Both GSE72251 and GSE72245 were preprocessed by removing high-detection p-values, SNP-containing, cross-reactive and heterochromosomic probes (which were replaced by ‘null’) and both datasets were normalized using the peak-based approach. Methylation and mRNA data as well as clinical information from The Cancer Genome Atlas (TCGA) [28] were downloaded from the cBioportal [29] and used as another validation dataset. This data is comprised of 550 samples and 16,474 genes. Based on the assumption that DNA methylation is a common epigenetic signaling tool that cells use to lock genes in the ‘off’ state [30], only the CpG probe showing the strongest negative correlation with gene expression was kept and used as the methylation probe of the gene when multiple probes existed to target one single gene. Besides, as pCpGs with gene regulatory roles typically occur in the promoter region of the targeted gene [30], it is unlikely to select a CpG that is functionally irrelevant to the gene in question using this function-based approach, e.g., if a CpG happened to be located in the 3’UTR of gene A and in the promoter region of gene B, its association could only be possibly found with gene B but not with gene A.

All samples were classified into triple negative (TN), HER2 positive (HER2p) and luminal subtypes according to estrogen receptor (ER), progestogen receptor (PR) and human epithelial receptor 2 (HER2) immunohistochemistry status (i.e., HER2p = ER-PR-HER2+, luminal = ER + |PR+, TN = ER-PR-HER2-). Although luminal cancers can be further divided to the A and B subtypes, they share similar molecular patterns and are considered as one large class in many studies [31] including this paper.

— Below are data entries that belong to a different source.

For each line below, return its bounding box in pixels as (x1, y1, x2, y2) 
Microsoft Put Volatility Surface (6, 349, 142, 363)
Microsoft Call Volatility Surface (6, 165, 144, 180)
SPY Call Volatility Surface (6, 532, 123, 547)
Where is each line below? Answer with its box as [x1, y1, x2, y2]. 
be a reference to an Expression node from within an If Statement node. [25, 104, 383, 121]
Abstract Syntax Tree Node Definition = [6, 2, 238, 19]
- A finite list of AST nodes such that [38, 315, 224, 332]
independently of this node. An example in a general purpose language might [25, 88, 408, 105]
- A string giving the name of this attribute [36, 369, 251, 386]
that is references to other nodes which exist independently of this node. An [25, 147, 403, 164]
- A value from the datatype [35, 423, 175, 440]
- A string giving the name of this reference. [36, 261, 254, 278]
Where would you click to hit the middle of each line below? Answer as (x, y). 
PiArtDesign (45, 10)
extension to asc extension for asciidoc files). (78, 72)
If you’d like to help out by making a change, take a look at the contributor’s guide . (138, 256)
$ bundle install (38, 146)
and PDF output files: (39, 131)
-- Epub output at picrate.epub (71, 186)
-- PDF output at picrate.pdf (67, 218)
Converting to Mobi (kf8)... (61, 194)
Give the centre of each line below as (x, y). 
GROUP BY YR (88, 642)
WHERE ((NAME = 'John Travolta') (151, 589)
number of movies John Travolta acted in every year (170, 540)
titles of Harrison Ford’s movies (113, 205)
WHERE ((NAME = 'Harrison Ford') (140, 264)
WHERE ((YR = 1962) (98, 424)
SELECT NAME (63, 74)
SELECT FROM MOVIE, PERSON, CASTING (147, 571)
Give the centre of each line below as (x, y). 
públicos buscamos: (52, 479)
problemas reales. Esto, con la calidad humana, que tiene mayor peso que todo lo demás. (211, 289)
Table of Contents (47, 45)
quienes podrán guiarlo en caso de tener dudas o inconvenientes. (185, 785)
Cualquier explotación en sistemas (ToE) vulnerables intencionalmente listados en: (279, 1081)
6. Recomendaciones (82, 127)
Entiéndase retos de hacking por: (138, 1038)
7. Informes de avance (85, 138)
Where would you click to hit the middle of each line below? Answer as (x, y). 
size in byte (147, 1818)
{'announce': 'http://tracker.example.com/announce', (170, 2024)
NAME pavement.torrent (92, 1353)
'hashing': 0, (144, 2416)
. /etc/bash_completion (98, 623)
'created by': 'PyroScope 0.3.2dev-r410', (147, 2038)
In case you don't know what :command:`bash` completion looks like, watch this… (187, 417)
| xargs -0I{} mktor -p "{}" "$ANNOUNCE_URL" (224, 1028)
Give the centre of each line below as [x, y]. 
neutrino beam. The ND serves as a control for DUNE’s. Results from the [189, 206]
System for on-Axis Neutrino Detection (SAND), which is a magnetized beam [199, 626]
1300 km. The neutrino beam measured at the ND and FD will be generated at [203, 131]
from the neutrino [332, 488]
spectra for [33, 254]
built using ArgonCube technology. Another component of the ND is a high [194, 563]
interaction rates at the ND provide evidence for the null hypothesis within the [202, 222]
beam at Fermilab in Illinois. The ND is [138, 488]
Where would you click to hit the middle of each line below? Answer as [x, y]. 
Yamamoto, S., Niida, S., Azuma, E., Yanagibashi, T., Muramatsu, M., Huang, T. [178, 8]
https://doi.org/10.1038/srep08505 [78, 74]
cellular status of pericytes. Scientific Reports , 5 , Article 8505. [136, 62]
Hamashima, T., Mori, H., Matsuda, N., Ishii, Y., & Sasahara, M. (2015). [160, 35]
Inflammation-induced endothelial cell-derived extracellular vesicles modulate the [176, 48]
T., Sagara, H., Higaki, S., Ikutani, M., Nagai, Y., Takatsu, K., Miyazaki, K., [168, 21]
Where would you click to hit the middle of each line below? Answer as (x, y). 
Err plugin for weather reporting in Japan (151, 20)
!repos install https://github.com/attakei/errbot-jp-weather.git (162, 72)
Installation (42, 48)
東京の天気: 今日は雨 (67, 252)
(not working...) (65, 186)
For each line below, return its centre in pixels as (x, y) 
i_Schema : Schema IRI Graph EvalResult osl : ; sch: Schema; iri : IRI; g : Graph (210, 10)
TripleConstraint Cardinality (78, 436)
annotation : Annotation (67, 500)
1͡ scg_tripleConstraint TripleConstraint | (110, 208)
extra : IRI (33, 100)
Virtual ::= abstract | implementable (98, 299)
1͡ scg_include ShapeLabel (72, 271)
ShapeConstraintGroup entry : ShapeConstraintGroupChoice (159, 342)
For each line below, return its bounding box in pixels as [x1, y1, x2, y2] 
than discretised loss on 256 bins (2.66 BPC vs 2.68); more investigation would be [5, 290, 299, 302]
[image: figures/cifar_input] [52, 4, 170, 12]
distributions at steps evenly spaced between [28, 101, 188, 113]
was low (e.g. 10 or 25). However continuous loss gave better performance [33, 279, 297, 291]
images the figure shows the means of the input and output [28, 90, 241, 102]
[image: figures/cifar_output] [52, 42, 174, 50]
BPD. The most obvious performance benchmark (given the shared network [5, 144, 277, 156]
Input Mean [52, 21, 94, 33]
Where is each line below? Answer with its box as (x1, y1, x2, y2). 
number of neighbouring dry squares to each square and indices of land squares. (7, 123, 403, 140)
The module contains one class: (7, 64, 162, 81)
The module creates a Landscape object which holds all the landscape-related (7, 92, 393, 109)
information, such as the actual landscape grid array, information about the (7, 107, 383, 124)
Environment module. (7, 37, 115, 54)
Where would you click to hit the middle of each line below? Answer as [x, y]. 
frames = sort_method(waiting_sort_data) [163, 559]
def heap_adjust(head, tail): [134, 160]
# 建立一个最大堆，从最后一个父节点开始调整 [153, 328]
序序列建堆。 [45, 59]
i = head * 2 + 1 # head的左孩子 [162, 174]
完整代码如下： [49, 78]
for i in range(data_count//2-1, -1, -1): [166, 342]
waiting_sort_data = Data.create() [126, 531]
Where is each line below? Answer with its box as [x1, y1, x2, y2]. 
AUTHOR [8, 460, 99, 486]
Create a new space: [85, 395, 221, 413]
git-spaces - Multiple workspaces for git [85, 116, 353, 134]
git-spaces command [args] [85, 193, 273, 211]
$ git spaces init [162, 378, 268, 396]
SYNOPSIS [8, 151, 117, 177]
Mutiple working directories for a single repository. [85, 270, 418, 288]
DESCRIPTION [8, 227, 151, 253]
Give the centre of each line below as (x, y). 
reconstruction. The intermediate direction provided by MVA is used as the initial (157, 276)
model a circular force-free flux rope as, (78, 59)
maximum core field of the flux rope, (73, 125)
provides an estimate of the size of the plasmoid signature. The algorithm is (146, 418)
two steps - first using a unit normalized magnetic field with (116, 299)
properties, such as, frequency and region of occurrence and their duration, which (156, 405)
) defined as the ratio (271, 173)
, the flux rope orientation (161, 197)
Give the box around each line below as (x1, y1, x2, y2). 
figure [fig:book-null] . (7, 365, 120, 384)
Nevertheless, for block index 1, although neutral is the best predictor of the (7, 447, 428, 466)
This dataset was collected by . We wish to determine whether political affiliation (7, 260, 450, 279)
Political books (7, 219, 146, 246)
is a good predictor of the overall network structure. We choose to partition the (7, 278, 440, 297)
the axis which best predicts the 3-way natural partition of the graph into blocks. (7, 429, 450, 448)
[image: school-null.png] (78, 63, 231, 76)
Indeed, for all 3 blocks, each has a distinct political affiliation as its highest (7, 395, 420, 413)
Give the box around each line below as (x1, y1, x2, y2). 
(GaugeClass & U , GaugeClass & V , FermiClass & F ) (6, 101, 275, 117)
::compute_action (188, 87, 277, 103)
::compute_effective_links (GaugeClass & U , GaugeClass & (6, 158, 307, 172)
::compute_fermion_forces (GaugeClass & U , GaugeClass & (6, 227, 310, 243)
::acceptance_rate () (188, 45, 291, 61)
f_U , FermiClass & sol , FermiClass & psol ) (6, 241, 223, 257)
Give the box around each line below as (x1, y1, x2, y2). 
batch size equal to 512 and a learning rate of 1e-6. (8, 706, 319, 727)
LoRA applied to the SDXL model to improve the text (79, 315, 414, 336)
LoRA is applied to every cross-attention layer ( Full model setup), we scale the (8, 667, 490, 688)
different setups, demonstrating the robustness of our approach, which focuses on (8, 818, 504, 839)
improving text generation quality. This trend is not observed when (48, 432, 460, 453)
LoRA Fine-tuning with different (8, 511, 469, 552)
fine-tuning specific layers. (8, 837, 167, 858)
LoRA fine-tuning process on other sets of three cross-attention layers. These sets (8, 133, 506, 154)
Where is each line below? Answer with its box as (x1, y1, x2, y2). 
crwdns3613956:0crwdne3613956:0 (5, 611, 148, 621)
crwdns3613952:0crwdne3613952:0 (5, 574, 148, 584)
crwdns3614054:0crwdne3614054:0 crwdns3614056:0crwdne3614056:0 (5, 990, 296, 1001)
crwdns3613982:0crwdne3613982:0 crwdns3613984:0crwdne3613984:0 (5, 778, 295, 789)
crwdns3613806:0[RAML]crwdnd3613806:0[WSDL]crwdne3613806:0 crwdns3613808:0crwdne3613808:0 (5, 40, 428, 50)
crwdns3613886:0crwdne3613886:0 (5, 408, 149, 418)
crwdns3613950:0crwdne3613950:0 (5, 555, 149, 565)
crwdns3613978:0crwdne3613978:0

Differential methylation analysis

Differential methylation analysis was performed based on student T test and Bayes theorem using the ‘limma’ [32] package from the Bioconductor [33] package. Based on the empirical Bayes method (the ‘eBayes’ function), CpG sites specifically hypo-methylated or hyper-methylated in TN breast cancers were ranked in the order of the statistical significance of methylation difference, where the Benjamin-Hochberg adjusted P-values < 0.01 was used as the significance threshold.

Survival analysis

The 10-year breast cancer overall survival (OS) analysis of the selected differentially methylated CpGs or genes (DMGs) was performed using the methylation profiles and the clinical data. The analysis was conducted using the Cox proportional hazards model, with the logrank p-value less than 0.01 being considered statistically significant. We defined CpGs with prognostic significance as pCpG and genes where pCpG reside in as pDMGs. To interrogate the prognostic value of a panel of methylation sites, we implemented a multi-methylation survival analysis where each methylation site was assigned with 1 (favorable) or 0 (unfavorable), defined as the prognostic score, according to the univariate survival analysis; and an averaged prognostic score of each sample was calculated by averaging the prognostic scores over all methylation sites for each sample, and used for sample stratification in the survival analysis.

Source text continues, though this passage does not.